**Data records:**

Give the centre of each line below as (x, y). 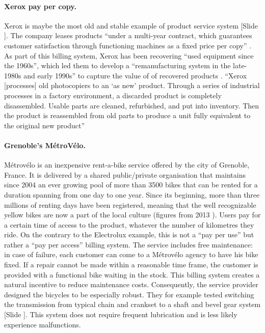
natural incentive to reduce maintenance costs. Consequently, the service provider (131, 284)
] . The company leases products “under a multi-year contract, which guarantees (128, 35)
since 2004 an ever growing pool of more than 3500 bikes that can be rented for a (131, 185)
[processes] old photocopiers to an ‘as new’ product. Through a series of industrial (132, 85)
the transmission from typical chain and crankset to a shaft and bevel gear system (132, 304)
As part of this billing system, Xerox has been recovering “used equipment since (129, 55)
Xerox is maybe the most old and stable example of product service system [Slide (131, 25)
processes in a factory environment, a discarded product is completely (113, 95)
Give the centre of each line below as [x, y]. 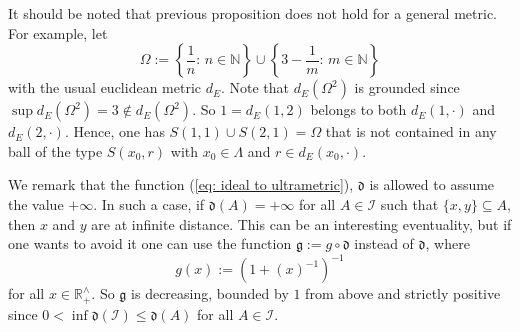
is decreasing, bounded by [210, 293]
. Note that [255, 87]
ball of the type [55, 150]
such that [409, 203]
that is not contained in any [411, 131]
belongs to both [358, 109]
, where [447, 243]
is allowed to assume [432, 184]

**What the task asks:** Every line of the data above is to be set down word for word, with the pictures left out.

**Answer section:**
Give the centre of each line below as (x, y). 
natural incentive to reduce maintenance costs. Consequently, the service provider (131, 284)
] . The company leases products “under a multi-year contract, which guarantees (128, 35)
since 2004 an ever growing pool of more than 3500 bikes that can be rented for a (131, 185)
[processes] old photocopiers to an ‘as new’ product. Through a series of industrial (132, 85)
the transmission from typical chain and crankset to a shaft and bevel gear system (132, 304)
As part of this billing system, Xerox has been recovering “used equipment since (129, 55)
Xerox is maybe the most old and stable example of product service system [Slide (131, 25)
processes in a factory environment, a discarded product is completely (113, 95)
Give the centre of each line below as [x, y]. 
is decreasing, bounded by [210, 293]
. Note that [255, 87]
ball of the type [55, 150]
such that [409, 203]
that is not contained in any [411, 131]
belongs to both [358, 109]
, where [447, 243]
is allowed to assume [432, 184]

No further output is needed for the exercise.